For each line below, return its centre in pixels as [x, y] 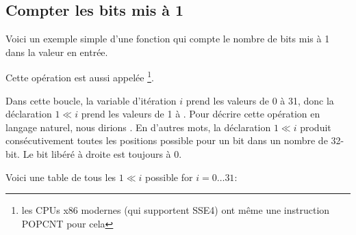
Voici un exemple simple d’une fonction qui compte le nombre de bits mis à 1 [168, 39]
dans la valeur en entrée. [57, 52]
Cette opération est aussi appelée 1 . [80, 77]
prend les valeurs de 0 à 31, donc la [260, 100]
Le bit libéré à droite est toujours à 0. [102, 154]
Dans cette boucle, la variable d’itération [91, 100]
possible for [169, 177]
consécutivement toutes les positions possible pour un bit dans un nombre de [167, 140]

==

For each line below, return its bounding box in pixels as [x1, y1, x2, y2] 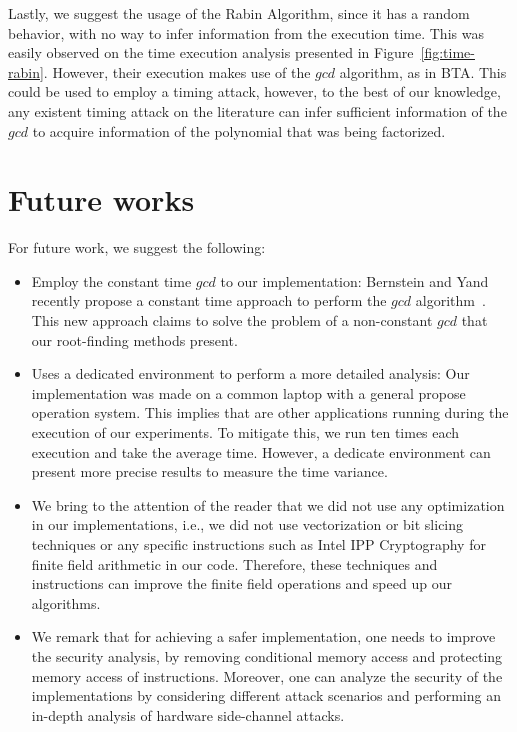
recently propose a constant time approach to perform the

==

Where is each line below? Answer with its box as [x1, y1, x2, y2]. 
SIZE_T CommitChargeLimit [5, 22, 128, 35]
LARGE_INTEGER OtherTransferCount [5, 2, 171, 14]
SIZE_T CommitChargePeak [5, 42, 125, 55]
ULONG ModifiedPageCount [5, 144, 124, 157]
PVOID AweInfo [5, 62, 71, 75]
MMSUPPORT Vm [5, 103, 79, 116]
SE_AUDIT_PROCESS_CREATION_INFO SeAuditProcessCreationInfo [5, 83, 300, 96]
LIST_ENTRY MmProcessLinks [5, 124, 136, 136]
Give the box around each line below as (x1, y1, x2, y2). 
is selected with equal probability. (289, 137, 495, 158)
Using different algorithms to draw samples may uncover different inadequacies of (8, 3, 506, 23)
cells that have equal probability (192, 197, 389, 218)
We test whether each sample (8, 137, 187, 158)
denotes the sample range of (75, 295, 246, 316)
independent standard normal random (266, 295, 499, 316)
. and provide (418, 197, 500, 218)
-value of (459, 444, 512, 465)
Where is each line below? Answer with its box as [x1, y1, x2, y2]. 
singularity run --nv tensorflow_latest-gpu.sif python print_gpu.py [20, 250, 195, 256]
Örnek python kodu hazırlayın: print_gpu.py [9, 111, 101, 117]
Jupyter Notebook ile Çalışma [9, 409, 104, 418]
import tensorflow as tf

**What the task asks**.
What is needed is an exact copy of only the lines above from the one with "For each line below, return its centre" to the one with "prend les valeurs", both kept, with every picture left out.

**Answer box**.
For each line below, return its centre in pixels as [x, y] 
Voici un exemple simple d’une fonction qui compte le nombre de bits mis à 1 [168, 39]
dans la valeur en entrée. [57, 52]
Cette opération est aussi appelée 1 . [80, 77]
prend les valeurs de 0 à 31, donc la [260, 100]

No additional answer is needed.